When you tell people that you're born on Christmas, they typically react in one of two ways. It's either:
or:
And then there's the internal debate over whether it's worth it to explain that you're Jewish and don't celebrate Christmas.
But you decide to. And there is usually a pretty consistent reaction:
But wait. It gets better. (Or weirder, depending on your outlook.) Your younger brother was also born on Christmas -- the very same day, four years later.
As a Jewish Christmas baby who shares a birthday with her brother, I've experienced this series of events more than one can count. It turns out, being born on a holiday is rare, possibly because mothers schedule cesarean sections to avoid it. According to research published in the New York Times, between 1969 to 1988, the birthrate was...
About 20% lower on weekends.
15% to 20% lower on New Year’s Day and July 4.
About 5% lower on Leap Day, April Fools’ Day and Halloween.
And about 5% higher on Valentine’s Day.
But of all the holidays, Christmas is one of the rarest days to be born. Compared with an average day, there is a 20% diminished likelihood of being born on Christmas, according to research from the same Times study.
Now, let's do the math.
1. The odds of being born on Christmas
[1/365 (the chance of being born on any day)] - [1/365 x 0.2 (the 20% reduction rate)] = 0.0022
2. The odds of sharing a Christmas birthday with my brother
First, some background. The odds of two people sharing a birthday is 1/365, because in this scenario, we don't care what the birthdate actually is. We're just talking about the likelihood of sharing the same day, which acts like one event (1/365) rather than two independent events.
That means, though, we wouldn't be calculating the odds that my brother and I were both born on Dec. 25. We'd just be talking about the odds of having the same birthday -- any random day.

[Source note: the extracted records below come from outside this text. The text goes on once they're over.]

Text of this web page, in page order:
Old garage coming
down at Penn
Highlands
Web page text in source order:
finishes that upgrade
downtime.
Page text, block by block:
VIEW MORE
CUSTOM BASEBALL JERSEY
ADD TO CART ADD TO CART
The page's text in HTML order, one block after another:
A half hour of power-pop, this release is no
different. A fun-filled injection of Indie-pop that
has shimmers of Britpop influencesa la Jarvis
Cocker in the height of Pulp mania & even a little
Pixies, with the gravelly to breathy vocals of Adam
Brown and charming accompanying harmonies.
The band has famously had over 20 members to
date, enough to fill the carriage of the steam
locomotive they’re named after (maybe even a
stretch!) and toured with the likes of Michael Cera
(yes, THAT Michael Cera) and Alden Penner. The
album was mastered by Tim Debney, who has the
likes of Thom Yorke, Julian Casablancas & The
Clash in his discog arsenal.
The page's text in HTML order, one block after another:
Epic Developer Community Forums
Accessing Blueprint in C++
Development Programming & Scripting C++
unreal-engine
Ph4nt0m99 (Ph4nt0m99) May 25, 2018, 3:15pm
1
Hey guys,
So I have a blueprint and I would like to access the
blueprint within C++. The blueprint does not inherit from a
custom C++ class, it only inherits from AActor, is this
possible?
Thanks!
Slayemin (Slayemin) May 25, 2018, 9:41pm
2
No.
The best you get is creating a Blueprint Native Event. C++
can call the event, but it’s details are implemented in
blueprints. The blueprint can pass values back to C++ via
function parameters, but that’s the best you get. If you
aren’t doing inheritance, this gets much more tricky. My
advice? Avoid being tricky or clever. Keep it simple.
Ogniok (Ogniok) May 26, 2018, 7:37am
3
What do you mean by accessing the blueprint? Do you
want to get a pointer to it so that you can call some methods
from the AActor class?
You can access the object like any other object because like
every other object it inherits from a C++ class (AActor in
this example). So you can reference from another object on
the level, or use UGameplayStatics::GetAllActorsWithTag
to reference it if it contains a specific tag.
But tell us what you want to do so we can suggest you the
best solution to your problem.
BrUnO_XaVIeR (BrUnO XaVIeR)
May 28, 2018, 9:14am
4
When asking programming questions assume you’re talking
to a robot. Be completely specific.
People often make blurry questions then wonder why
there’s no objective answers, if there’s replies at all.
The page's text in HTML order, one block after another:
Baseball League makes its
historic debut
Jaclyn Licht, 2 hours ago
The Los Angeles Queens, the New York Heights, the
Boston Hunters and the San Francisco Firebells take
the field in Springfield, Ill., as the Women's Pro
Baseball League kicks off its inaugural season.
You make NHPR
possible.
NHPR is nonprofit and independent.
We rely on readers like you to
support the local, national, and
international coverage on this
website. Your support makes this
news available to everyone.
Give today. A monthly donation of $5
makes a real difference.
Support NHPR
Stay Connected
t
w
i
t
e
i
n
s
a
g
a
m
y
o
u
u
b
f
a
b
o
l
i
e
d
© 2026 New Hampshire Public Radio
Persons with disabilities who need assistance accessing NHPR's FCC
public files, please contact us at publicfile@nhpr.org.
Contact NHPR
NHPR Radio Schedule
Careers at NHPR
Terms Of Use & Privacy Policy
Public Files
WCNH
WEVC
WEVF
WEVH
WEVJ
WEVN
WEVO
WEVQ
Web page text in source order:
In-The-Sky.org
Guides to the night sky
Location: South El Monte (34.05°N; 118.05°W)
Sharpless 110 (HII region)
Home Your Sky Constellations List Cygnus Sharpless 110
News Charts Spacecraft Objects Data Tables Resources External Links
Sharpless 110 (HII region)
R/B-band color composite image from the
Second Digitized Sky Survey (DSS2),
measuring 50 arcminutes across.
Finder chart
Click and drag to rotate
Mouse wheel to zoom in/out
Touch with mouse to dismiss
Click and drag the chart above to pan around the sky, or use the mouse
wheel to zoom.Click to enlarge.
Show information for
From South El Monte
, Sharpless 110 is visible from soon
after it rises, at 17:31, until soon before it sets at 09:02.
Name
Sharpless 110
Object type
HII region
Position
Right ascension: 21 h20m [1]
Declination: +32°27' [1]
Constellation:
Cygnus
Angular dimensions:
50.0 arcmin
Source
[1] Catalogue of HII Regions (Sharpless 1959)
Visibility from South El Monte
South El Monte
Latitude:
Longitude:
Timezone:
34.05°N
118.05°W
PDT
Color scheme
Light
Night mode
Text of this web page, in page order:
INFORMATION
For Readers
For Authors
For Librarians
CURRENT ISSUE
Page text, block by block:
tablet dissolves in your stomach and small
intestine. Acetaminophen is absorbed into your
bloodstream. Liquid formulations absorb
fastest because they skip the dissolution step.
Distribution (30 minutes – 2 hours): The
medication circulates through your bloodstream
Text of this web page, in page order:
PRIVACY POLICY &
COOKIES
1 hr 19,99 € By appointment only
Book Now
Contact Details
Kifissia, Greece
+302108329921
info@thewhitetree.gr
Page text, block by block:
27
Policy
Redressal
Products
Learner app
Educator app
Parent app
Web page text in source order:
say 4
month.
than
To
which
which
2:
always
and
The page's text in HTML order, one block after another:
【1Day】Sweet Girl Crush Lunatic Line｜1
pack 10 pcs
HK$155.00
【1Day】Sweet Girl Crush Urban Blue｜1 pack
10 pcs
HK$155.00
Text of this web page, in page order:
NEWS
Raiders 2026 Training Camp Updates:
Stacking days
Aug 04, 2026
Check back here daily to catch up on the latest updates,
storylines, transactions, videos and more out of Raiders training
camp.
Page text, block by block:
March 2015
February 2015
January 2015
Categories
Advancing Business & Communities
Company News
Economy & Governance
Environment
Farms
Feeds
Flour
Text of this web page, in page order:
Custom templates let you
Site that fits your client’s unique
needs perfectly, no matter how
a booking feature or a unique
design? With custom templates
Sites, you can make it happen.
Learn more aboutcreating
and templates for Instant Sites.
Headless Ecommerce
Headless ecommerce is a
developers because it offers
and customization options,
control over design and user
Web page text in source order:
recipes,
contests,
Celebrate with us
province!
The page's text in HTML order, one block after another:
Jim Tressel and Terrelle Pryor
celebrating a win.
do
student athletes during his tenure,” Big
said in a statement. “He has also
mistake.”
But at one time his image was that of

But! We're talking about the odds that my brother and I have the same birthday on a very specific date, which acts as two independent events. So the odds are decreased; it's less likely.
If you assume there's an equal chance of being born on any given day (which we know isn't true -- we'll get to that next), this is the equation for two people having a birthday on the same defined date:
[1/365] x [1/365] = 0.0000075
Then remember that there's a reduced probability of being born on Christmas. So let's replace the 1/365 (or 0.0027) in the equation above with 0.0022, which is the solution from the first step -- the probability of being born on Christmas.
0.0022 x 0.0022 = 0.0000048
So the probability of two people being born on Christmas is 0.0000048 -- or 1 in 208,333.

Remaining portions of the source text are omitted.